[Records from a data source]
===============
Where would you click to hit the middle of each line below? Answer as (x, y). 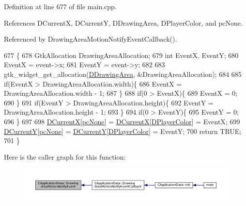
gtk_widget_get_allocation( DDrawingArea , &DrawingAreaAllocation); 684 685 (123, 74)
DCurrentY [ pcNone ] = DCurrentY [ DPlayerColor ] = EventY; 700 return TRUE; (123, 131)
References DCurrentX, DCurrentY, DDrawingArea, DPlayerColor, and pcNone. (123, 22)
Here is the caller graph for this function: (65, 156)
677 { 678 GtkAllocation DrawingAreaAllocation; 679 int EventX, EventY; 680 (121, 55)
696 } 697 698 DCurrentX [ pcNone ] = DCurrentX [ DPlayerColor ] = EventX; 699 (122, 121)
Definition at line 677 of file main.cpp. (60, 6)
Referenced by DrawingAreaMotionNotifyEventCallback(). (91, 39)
===============
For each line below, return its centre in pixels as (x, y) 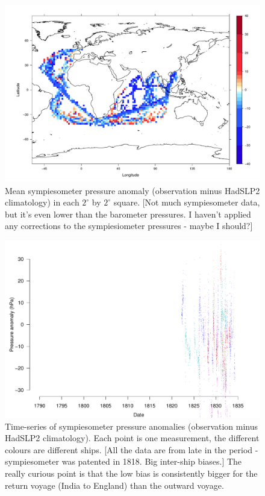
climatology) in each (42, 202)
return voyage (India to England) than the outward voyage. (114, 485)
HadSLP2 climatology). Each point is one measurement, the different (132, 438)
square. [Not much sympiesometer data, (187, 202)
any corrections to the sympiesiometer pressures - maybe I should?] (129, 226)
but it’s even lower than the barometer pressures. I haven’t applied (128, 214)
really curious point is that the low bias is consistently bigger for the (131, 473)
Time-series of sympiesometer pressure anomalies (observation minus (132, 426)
===============
▶ _Work instruction_
Above are some entries. Restate word for word the lines from the one holding "Where would you" through the one holding "DCurrentY [ pcNone", but not the pictures.

▶ _Expected answer_
Where would you click to hit the middle of each line below? Answer as (x, y). 
gtk_widget_get_allocation( DDrawingArea , &DrawingAreaAllocation); 684 685 (123, 74)
DCurrentY [ pcNone ] = DCurrentY [ DPlayerColor ] = EventY; 700 return TRUE; (123, 131)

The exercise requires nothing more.